(Collected data entries)
• • •
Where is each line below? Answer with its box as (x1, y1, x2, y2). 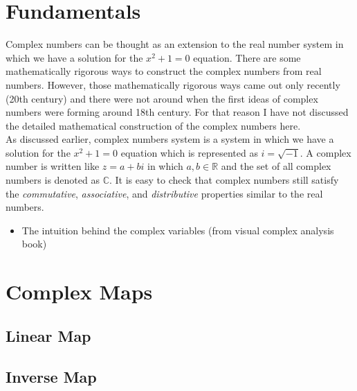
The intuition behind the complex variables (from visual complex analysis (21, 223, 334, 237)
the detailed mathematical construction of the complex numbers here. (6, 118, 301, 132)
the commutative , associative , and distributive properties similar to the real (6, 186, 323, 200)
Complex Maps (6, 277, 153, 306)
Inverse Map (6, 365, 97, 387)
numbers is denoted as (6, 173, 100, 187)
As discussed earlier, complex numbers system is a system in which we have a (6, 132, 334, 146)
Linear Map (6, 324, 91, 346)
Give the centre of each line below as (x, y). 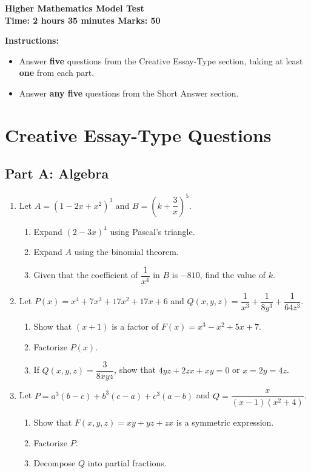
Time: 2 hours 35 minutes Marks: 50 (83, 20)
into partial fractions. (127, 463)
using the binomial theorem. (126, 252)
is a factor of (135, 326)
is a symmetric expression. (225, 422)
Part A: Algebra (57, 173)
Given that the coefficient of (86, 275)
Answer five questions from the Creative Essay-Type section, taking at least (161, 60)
• • •
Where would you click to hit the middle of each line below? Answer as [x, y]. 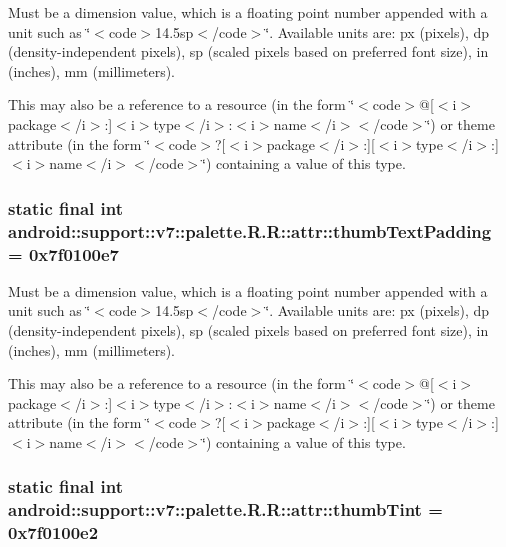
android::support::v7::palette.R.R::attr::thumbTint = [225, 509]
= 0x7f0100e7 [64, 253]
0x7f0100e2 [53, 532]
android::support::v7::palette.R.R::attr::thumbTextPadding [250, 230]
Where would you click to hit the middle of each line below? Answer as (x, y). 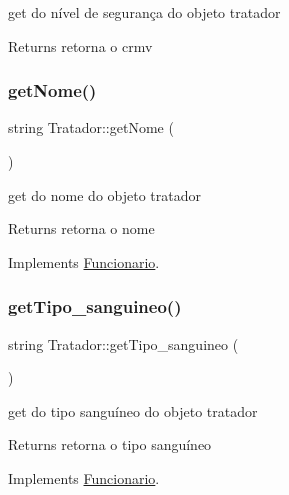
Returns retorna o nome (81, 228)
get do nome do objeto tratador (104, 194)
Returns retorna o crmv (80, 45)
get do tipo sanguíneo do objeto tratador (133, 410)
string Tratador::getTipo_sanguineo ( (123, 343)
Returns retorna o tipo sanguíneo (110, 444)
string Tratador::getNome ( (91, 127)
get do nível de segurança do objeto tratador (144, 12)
• • •
# Task directions
Each line above starting at the one holding "Inverse Map (6, 365, 97, 387)" and ending at the one holding "Answer five questions" should be set down exactly as it stands, both ends included, with no pictures.

# Completed task
Inverse Map (6, 365, 97, 387)
numbers is denoted as (6, 173, 100, 187)
As discussed earlier, complex numbers system is a system in which we have a (6, 132, 334, 146)
Linear Map (6, 324, 91, 346)
Give the centre of each line below as (x, y). 
Time: 2 hours 35 minutes Marks: 50 (83, 20)
into partial fractions. (127, 463)
using the binomial theorem. (126, 252)
is a factor of (135, 326)
is a symmetric expression. (225, 422)
Part A: Algebra (57, 173)
Given that the coefficient of (86, 275)
Answer five questions from the Creative Essay-Type section, taking at least (161, 60)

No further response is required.